** Opening STORED DATA block **

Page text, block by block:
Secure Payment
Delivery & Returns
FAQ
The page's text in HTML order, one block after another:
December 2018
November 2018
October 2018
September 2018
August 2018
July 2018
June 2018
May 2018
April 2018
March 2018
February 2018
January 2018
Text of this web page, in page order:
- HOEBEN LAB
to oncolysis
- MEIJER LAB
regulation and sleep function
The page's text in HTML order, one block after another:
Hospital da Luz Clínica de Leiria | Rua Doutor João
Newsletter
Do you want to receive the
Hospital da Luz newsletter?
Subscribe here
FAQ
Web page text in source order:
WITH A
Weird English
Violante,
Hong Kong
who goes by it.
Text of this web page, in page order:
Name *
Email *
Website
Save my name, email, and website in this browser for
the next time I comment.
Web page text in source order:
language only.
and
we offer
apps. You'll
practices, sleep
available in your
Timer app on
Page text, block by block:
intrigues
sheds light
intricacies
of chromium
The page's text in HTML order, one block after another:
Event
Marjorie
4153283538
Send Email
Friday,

** Closing STORED DATA block **

_WORK TO BE COMPLETED_.
A complete and exact repetition of the entries is required.

_ANSWER SECTION_.
Page text, block by block:
Secure Payment
Delivery & Returns
FAQ
The page's text in HTML order, one block after another:
December 2018
November 2018
October 2018
September 2018
August 2018
July 2018
June 2018
May 2018
April 2018
March 2018
February 2018
January 2018
Text of this web page, in page order:
- HOEBEN LAB
to oncolysis
- MEIJER LAB
regulation and sleep function
The page's text in HTML order, one block after another:
Hospital da Luz Clínica de Leiria | Rua Doutor João
Newsletter
Do you want to receive the
Hospital da Luz newsletter?
Subscribe here
FAQ
Web page text in source order:
WITH A
Weird English
Violante,
Hong Kong
who goes by it.
Text of this web page, in page order:
Name *
Email *
Website
Save my name, email, and website in this browser for
the next time I comment.
Web page text in source order:
language only.
and
we offer
apps. You'll
practices, sleep
available in your
Timer app on
Page text, block by block:
intrigues
sheds light
intricacies
of chromium
The page's text in HTML order, one block after another:
Event
Marjorie
4153283538
Send Email
Friday,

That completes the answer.